The 30-day attribution window
When someone clicks your affiliate link, a tracking cookie is set in their browser. This cookie stays active for 30 days.
If that visitor creates a TrekMail account and activates a paid plan within those 30 days, the commission is attributed to you. If they return after 30 days, the cookie has expired and no commission is generated.
Last-click attribution
TrekMail uses last-click attribution. This means:
- If a visitor clicks multiple affiliate links (from different affiliates) before signing up, the commission goes to the most recent link they clicked.
- If a visitor clicks your link, then clicks another affiliate's link, and then signs up — the other affiliate receives the commission.
- If a visitor clicks your link first and no other affiliate link before signing up — you receive the commission.
This is the standard model used across most affiliate programs. It rewards the affiliate whose content was the last touchpoint before conversion.
What counts as a conversion
A commission is generated when:
- A visitor clicks your affiliate link
- A tracking cookie is set (valid for 30 days)
- The visitor creates a TrekMail account
- The account activates a paid subscription
The commission is created at the point of the qualifying payment, not at signup. A visitor who creates a free account does not generate a commission unless and until they upgrade to a paid plan within the attribution window.
Conversion events
There are three tracked events in the attribution chain:
| Event | What it means |
|---|---|
| Click | A visitor clicked your affiliate link |
| Signup | The visitor registered a TrekMail account |
| Paid conversion | The signed-up account activated a paid plan |
All three appear separately in your Analytics tab.

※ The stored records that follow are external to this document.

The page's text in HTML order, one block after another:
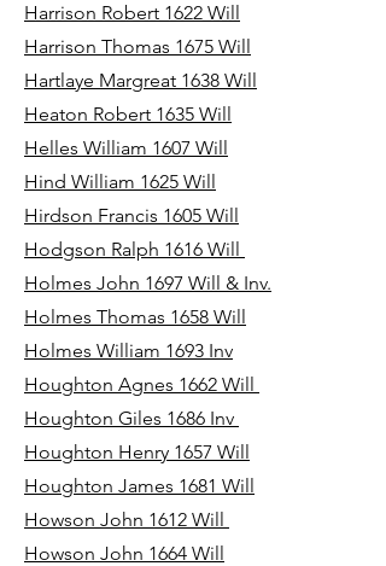
Harrison Robert 1622 Will
Harrison Thomas 1675 Will
Hartlaye Margreat 1638 Will
Heaton Robert 1635 Will
Helles William 1607 Will
Hind William 1625 Will
Hirdson Francis 1605 Will
Hodgson Ralph 1616 Will
Holmes John 1697 Will & Inv.
Holmes Thomas 1658 Will
Holmes William 1693 Inv
Houghton Agnes 1662 Will
Houghton Giles 1686 Inv
Houghton Henry 1657 Will
Houghton James 1681 Will
Howson John 1612 Will
Howson John 1664 Will
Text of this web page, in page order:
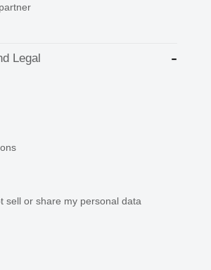
Legal
sell or share my personal data
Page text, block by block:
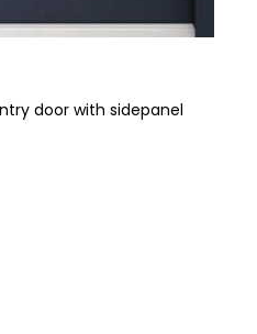
door with sidepanel
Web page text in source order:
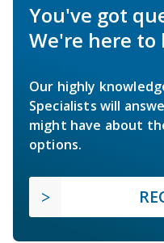
You've got
We're here to
Our highly
Specialists will
might have about
options.
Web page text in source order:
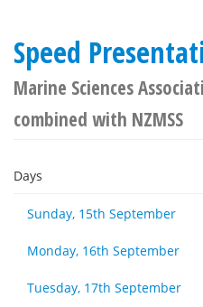
Speed
Marine Sciences
combined with NZMSS
Days
Sunday, 15th September
Monday, 16th September
Tuesday, 17th September

The gap between signups and paid conversions represents users who registered but are on the free plan or trial.
Why a click might not generate a commission
Several situations can prevent a click from resulting in a credited commission:
- Cookie blocked or cleared: Some browsers, browser extensions, or privacy settings block or immediately delete third-party tracking cookies. Visitors who browse with strict privacy settings may not be attributed even if they click your link and convert.
- Link modified: If your affiliate link is stripped of its referral parameters (for example, by a link shortener that drops query strings), no cookie is set.
- Attribution window expired: The visitor clicked your link but only converted more than 30 days later.
- Another affiliate's link clicked last: The visitor clicked a different affiliate's link after clicking yours, and that link is credited instead.
- Self-referral detected: Self-referrals are not eligible for commission. See Affiliate Program Rules.
Tips for maximising attribution
- Share links directly, not through shorteners that strip query parameters.
- Create content that drives immediate action — the longer the delay between a click and a signup decision, the more likely the cookie expires or gets overwritten.
- Target audiences who are ready to evaluate — migration guides, alternative comparisons, and pricing-focused content attract visitors closer to a purchase decision than purely educational content.